→ Action item
Only the lines from the top of the records below through the line containing "You May Share Your" should be printed, exactly and without pictures.

== Extracted information

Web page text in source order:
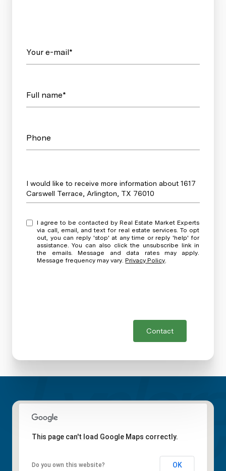
Your e-mail*
Full name*
Phone
Message
I would like to receive more information about 1617
Carswell Terrace, Arlington, TX 76010
I agree to be contacted by Real Estate Market Experts
via call, email, and text for real estate services. To opt
out, you can reply 'stop' at any time or reply 'help' for
assistance. You can also click the unsubscribe link in
the emails. Message and data rates may apply.
Message frequency may vary.Privacy Policy.
Contact
This page can't load Google Maps correctly.
Do you own this website? OK
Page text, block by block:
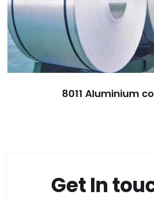
8011 Aluminium
Get In
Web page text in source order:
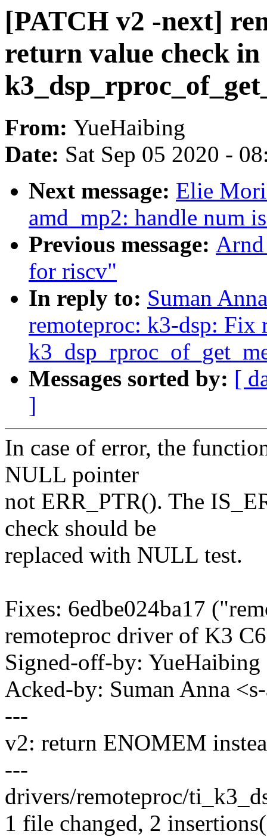
[PATCH v2 -next]
return value check in
From: YueHaibing
Date: Sat Sep 05 2020 -
Next message: Elie
amd_mp2: handle num
Previous message: Arnd
for riscv"
In reply to: Suman
remoteproc: k3-dsp: Fix
Messages sorted by: [
]
In case of error, the
NULL pointer
not ERR_PTR(). The
check should be
replaced with NULL test.
Fixes: 6edbe024ba17
remoteproc driver of K3
Signed-off-by:
Acked-by: Suman Anna
---
v2: return ENOMEM
---
drivers/remoteproc/
1 file changed, 2
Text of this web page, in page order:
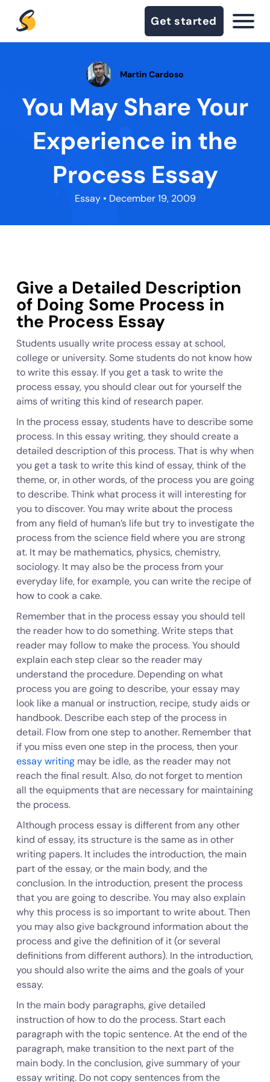
Get started
Martin Cardoso
You May Share Your
Experience in the
Process Essay
Essay• December 19, 2009
Give a Detailed Description
of Doing Some Process in
the Process Essay
Students usually write process essay at school,
college or university. Some students do not know how
to write this essay. If you get a task to write the
process essay, you should clear out for yourself the
aims of writing this kind of research paper.
In the process essay, students have to describe some
process. In this essay writing, they should create a
detailed description of this process. That is why when
you get a task to write this kind of essay, think of the
theme, or, in other words, of the process you are going
to describe. Think what process it will interesting for
you to discover. You may write about the process
from any field of human’s life but try to investigate the
process from the science field where you are strong
at. It may be mathematics, physics, chemistry,
sociology. It may also be the process from your
everyday life, for example, you can write the recipe of
how to cook a cake.
Remember that in the process essay you should tell
the reader how to do something. Write steps that
reader may follow to make the process. You should
explain each step clear so the reader may
understand the procedure. Depending on what
process you are going to describe, your essay may
look like a manual or instruction, recipe, study aids or
handbook. Describe each step of the process in
detail. Flow from one step to another. Remember that
if you miss even one step in the process, then your
essay writingmay be idle, as the reader may not
reach the final result. Also, do not forget to mention
all the equipments that are necessary for maintaining
the process.
Although process essay is different from any other
kind of essay, its structure is the same as in other
writing papers. It includes the introduction, the main
part of the essay, or the main body, and the
conclusion. In the introduction, present the process
that you are going to describe. You may also explain
why this process is so important to write about. Then
you may also give background information about the
process and give the definition of it (or several
definitions from different authors). In the introduction,
you should also write the aims and the goals of your
essay.
In the main body paragraphs, give detailed
instruction of how to do the process. Start each
paragraph with the topic sentence. At the end of the
paragraph, make transition to the next part of the
main body. In the conclusion, give summary of your
essay writing. Do not copy sentences from the
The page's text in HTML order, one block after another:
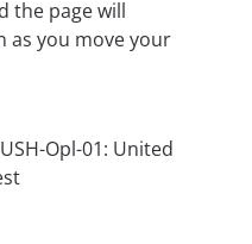
the page will
as you move your
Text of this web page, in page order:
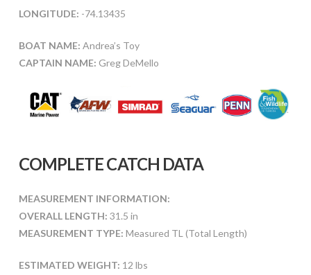
LONGITUDE: -74.13435
BOAT NAME: Andrea’s Toy
CAPTAIN NAME: Greg DeMello
COMPLETE CATCH DATA
MEASUREMENT INFORMATION:
OVERALL LENGTH: 31.5 in
MEASUREMENT TYPE: Measured TL (Total Length)
ESTIMATED WEIGHT: 12 lbs
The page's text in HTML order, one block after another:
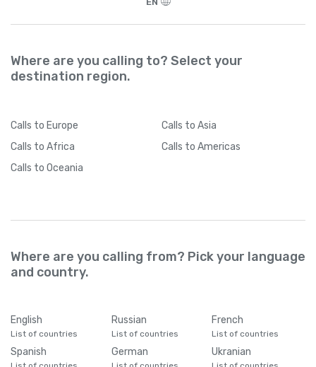
Where are you calling to? Select your
destination region.
Calls to Europe Calls to Asia
Calls to Africa Calls to Americas
Calls to Oceania
Where are you calling from? Pick your language
and country.
English
List of countries
Russian
List of countries
French
List of countries
Spanish German Ukranian
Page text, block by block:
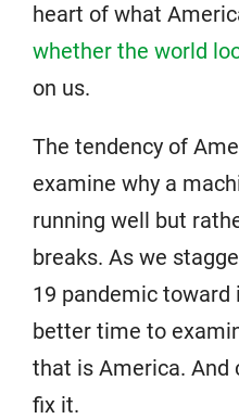
heart of what
whether the world
on us.
The tendency of
examine why a
running well but
breaks. As we
19 pandemic toward
better time to
that is America.
fix it.

====

→ Response
Web page text in source order:
Your e-mail*
Full name*
Phone
Message
I would like to receive more information about 1617
Carswell Terrace, Arlington, TX 76010
I agree to be contacted by Real Estate Market Experts
via call, email, and text for real estate services. To opt
out, you can reply 'stop' at any time or reply 'help' for
assistance. You can also click the unsubscribe link in
the emails. Message and data rates may apply.
Message frequency may vary.Privacy Policy.
Contact
This page can't load Google Maps correctly.
Do you own this website? OK
Page text, block by block:
8011 Aluminium
Get In
Web page text in source order:
[PATCH v2 -next]
return value check in
From: YueHaibing
Date: Sat Sep 05 2020 -
Next message: Elie
amd_mp2: handle num
Previous message: Arnd
for riscv"
In reply to: Suman
remoteproc: k3-dsp: Fix
Messages sorted by: [
]
In case of error, the
NULL pointer
not ERR_PTR(). The
check should be
replaced with NULL test.
Fixes: 6edbe024ba17
remoteproc driver of K3
Signed-off-by:
Acked-by: Suman Anna
---
v2: return ENOMEM
---
drivers/remoteproc/
1 file changed, 2
Text of this web page, in page order:
Get started
Martin Cardoso
You May Share Your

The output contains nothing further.